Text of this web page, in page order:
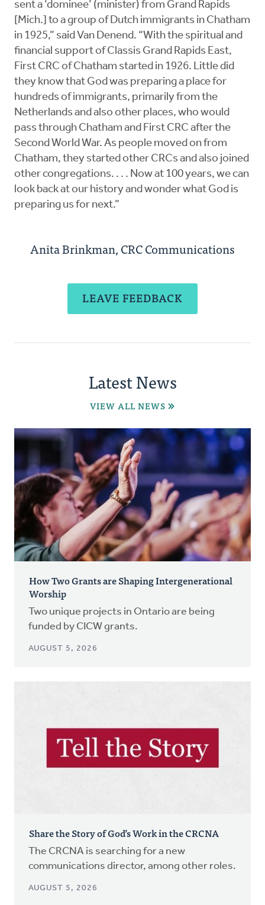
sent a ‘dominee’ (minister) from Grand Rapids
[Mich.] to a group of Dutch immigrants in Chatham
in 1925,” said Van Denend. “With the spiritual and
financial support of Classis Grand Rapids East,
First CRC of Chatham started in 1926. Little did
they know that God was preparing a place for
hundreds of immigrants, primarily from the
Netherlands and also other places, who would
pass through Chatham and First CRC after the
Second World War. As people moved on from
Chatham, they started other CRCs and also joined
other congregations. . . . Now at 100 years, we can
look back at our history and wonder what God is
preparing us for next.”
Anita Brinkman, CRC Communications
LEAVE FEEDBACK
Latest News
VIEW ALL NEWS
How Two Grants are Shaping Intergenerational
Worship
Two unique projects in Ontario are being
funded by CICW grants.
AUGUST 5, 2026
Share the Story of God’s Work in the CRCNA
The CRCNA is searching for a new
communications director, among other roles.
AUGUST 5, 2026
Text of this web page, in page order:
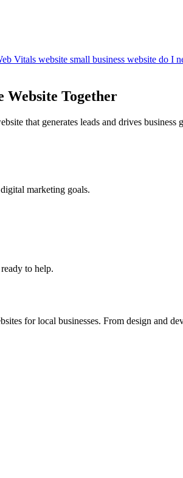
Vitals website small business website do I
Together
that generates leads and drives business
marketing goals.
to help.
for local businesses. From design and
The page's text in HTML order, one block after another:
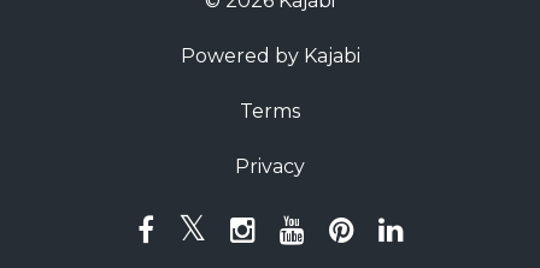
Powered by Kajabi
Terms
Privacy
------------------------------------------------
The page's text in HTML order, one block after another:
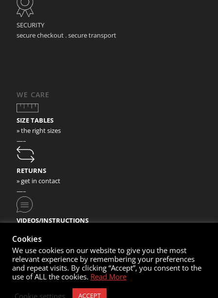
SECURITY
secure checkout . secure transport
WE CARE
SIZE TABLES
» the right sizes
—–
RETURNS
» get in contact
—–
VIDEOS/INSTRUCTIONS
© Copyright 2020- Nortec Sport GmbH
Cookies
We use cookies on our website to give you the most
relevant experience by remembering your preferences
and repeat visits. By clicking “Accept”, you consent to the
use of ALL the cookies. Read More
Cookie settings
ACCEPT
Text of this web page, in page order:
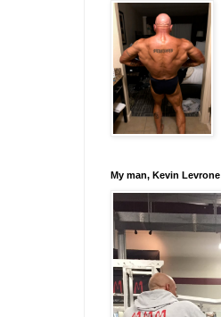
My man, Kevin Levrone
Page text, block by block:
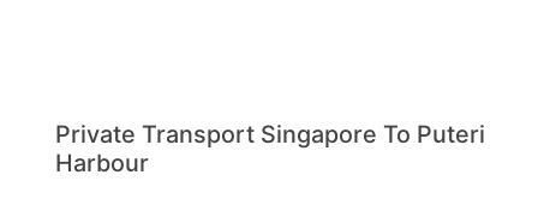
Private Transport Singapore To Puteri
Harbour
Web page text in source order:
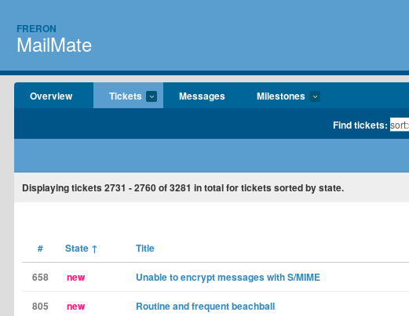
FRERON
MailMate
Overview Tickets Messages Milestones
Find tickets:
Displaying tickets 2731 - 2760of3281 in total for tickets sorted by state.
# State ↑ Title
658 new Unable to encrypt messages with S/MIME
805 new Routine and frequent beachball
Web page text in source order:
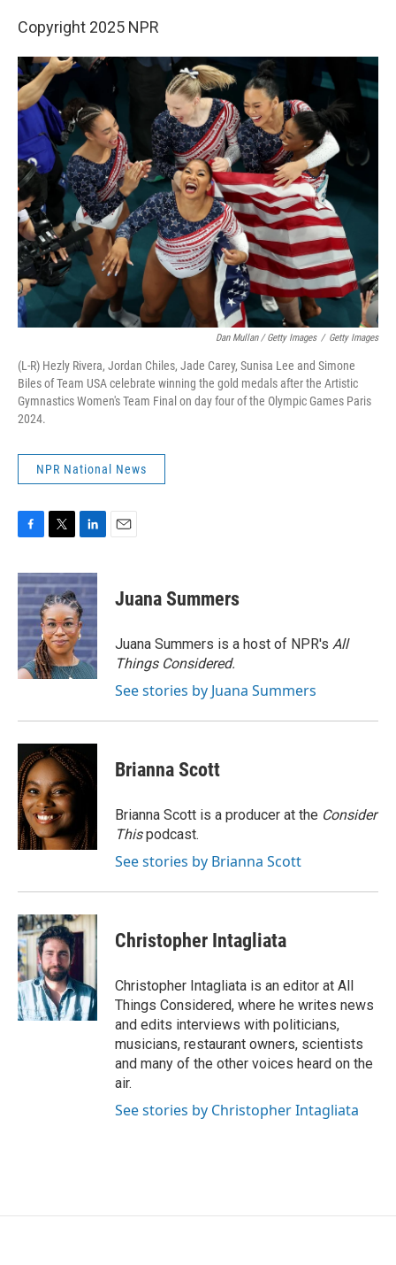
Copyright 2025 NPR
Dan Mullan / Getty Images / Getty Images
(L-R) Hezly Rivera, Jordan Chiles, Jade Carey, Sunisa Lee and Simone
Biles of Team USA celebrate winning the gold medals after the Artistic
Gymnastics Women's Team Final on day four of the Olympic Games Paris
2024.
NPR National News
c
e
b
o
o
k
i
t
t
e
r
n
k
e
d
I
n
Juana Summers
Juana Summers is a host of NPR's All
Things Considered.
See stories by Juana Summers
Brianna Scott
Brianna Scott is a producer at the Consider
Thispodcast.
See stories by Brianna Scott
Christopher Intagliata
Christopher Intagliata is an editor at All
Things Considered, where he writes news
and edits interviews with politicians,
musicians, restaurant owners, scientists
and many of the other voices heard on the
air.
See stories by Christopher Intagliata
------------------------------------------------
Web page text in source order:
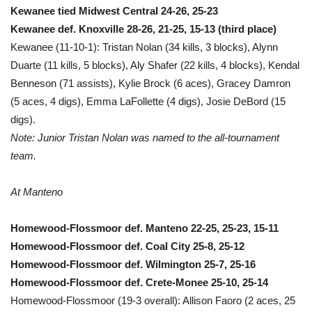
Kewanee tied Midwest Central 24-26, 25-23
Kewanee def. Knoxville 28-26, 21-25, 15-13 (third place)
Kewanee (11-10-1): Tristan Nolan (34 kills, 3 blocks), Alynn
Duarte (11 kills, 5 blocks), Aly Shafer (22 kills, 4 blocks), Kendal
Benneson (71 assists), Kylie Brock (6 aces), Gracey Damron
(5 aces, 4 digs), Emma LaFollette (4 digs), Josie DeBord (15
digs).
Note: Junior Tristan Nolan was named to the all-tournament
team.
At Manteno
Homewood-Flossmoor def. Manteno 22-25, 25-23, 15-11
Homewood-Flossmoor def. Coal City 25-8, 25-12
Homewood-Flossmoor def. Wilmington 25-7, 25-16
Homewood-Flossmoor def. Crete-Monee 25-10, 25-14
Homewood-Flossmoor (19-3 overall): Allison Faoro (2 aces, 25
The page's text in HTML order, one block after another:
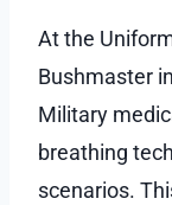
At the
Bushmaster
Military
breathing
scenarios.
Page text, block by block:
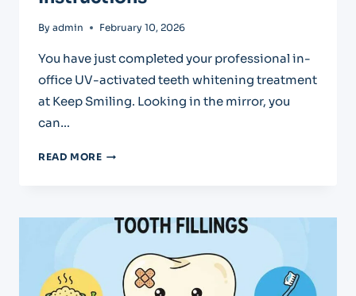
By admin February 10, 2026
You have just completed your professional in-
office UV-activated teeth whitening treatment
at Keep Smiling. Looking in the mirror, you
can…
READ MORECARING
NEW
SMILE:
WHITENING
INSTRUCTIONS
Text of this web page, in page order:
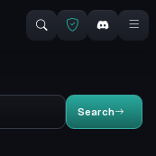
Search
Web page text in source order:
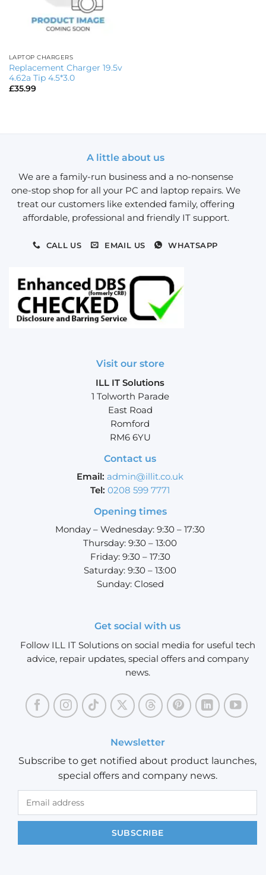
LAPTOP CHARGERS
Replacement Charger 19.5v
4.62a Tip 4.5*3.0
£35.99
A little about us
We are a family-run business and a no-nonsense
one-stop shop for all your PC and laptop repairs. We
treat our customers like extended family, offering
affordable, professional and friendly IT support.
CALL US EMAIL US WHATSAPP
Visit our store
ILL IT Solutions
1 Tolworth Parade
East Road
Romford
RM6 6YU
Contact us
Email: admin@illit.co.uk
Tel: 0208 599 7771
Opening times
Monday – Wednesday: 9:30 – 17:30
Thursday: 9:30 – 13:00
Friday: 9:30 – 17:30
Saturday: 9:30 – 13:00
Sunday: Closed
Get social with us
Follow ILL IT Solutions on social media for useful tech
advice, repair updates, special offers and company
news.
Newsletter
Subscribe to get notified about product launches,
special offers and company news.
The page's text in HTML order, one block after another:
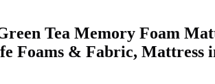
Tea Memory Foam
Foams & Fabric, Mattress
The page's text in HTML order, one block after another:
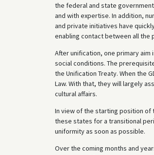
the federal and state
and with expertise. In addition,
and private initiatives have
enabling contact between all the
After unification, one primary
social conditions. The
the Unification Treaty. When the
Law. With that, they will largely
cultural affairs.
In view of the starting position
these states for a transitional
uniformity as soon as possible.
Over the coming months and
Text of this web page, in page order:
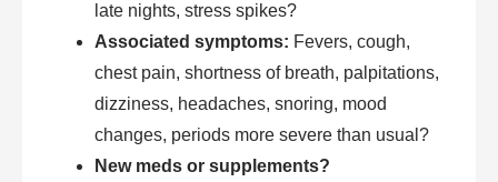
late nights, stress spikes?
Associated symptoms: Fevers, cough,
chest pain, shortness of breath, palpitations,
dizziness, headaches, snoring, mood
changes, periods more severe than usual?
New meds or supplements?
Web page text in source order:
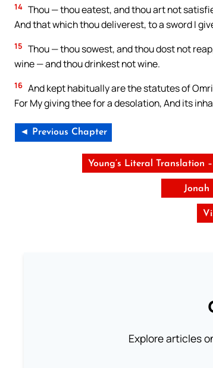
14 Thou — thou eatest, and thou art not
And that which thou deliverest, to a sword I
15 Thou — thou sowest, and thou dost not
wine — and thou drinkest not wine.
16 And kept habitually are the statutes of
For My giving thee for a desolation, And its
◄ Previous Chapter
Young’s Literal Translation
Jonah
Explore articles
------------------------------------------------
*EXERCISE:* In the listing above, find the line with "Second World War. As people moved on from" and output it and every line after it up to and including the line with "marketing goals.", exactly, minus the pictures.

*RESULT OF THE TASK:*
Second World War. As people moved on from
Chatham, they started other CRCs and also joined
other congregations. . . . Now at 100 years, we can
look back at our history and wonder what God is
preparing us for next.”
Anita Brinkman, CRC Communications
LEAVE FEEDBACK
Latest News
VIEW ALL NEWS
How Two Grants are Shaping Intergenerational
Worship
Two unique projects in Ontario are being
funded by CICW grants.
AUGUST 5, 2026
Share the Story of God’s Work in the CRCNA
The CRCNA is searching for a new
communications director, among other roles.
AUGUST 5, 2026
Text of this web page, in page order:
Vitals website small business website do I
Together
that generates leads and drives business
marketing goals.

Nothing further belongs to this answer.